▸ **About this exercise**:
Using the listing below, set down each line from the line containing "being conducted at" through the line containing "Get a Free Quote", both ends included, exactly and with nothing added.

▸ **Records to process**:
%%
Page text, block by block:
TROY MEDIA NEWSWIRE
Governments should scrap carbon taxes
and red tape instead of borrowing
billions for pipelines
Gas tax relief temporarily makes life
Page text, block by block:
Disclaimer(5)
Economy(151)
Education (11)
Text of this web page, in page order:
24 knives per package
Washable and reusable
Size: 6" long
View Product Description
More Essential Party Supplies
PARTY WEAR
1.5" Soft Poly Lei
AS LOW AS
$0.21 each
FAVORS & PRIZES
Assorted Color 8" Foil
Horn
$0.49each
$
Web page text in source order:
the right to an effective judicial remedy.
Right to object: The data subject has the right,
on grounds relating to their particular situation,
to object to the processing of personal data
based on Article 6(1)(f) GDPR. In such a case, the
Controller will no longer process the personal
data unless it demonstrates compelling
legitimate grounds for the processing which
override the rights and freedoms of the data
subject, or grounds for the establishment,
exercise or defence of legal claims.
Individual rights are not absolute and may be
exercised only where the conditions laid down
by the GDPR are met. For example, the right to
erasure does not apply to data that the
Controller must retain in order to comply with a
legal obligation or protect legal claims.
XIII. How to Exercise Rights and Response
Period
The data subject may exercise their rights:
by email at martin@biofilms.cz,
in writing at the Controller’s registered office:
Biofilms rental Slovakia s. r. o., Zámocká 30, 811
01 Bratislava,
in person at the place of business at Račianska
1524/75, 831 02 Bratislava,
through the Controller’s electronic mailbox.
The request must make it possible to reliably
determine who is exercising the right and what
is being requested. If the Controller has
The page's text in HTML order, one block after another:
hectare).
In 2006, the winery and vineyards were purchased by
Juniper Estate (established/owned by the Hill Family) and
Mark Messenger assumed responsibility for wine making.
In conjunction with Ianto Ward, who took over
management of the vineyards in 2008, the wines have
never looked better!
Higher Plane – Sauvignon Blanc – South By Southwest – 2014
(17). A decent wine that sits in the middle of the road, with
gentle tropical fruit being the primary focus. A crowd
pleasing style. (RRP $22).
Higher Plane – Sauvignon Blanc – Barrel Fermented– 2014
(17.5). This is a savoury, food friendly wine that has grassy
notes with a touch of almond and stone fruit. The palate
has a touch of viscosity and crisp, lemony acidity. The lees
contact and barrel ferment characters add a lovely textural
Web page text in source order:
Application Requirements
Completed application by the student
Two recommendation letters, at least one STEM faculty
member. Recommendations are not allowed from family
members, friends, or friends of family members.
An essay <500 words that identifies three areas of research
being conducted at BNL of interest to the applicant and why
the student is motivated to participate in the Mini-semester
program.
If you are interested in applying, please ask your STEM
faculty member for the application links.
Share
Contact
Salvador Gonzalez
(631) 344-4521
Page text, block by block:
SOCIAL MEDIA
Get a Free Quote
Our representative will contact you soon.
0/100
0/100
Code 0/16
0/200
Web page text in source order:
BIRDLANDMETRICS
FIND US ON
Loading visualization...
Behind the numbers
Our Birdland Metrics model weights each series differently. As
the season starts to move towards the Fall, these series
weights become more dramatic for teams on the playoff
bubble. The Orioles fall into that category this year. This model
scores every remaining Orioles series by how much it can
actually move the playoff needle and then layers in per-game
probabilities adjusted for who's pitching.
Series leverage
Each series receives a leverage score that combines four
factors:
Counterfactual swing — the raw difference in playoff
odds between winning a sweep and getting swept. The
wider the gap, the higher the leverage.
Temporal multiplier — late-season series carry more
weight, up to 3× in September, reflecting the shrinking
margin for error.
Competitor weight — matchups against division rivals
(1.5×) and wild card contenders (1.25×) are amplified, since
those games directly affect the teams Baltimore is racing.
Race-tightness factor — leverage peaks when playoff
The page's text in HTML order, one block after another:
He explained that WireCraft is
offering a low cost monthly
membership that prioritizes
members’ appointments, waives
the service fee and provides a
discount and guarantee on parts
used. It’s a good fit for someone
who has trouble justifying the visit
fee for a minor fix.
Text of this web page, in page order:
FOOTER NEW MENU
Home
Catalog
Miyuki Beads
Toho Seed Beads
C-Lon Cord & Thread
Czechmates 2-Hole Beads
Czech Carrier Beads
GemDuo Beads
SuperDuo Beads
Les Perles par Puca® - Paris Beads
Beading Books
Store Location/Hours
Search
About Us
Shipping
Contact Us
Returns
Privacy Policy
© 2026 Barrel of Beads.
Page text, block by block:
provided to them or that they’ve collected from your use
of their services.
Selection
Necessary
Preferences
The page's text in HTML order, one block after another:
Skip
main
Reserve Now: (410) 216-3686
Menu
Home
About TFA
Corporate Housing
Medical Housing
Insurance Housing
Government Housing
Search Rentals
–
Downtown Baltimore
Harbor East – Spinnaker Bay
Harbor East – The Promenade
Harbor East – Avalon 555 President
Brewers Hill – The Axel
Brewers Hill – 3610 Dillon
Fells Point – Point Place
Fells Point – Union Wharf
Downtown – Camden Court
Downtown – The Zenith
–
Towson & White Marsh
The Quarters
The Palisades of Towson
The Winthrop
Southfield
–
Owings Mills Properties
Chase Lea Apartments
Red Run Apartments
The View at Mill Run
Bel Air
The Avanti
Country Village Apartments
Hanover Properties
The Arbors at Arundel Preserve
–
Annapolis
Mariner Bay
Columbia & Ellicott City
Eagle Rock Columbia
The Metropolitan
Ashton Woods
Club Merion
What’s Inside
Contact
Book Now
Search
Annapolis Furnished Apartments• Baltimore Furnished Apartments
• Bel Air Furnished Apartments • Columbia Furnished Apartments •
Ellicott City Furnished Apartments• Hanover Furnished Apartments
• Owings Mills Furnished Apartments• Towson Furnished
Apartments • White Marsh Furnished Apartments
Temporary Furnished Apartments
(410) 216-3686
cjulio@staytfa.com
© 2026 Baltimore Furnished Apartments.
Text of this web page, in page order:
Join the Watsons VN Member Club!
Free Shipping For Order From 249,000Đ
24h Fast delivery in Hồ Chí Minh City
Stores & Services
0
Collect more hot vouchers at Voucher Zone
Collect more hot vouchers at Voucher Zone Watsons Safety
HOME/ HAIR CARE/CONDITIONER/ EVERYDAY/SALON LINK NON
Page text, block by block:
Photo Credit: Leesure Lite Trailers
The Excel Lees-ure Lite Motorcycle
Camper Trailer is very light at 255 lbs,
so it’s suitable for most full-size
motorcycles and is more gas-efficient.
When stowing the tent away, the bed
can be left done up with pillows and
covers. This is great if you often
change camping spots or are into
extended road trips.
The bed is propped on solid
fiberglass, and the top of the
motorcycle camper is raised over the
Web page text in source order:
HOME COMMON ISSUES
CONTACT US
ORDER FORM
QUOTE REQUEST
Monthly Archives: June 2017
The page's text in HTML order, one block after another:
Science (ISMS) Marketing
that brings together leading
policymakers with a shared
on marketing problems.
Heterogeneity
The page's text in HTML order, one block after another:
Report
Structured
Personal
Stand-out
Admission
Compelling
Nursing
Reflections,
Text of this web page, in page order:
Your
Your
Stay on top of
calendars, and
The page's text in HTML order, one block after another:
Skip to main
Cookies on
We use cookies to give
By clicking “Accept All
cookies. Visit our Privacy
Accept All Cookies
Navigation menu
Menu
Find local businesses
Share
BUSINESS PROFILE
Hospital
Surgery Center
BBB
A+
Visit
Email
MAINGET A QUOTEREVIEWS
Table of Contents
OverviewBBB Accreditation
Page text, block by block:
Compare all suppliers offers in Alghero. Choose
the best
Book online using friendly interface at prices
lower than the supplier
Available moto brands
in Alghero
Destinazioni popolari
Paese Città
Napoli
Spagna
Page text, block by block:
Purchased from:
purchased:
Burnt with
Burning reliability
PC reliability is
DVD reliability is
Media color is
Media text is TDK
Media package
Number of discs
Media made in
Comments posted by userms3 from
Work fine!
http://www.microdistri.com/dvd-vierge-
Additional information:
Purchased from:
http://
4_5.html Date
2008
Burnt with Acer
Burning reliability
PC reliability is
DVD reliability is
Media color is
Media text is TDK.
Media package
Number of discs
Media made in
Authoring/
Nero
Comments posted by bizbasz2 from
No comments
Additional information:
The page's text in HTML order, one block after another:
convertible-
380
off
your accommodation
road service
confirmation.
%%
▸ **Task result**:
being conducted at BNL of interest to the applicant and why
the student is motivated to participate in the Mini-semester
program.
If you are interested in applying, please ask your STEM
faculty member for the application links.
Share
Contact
Salvador Gonzalez
(631) 344-4521
Page text, block by block:
SOCIAL MEDIA
Get a Free Quote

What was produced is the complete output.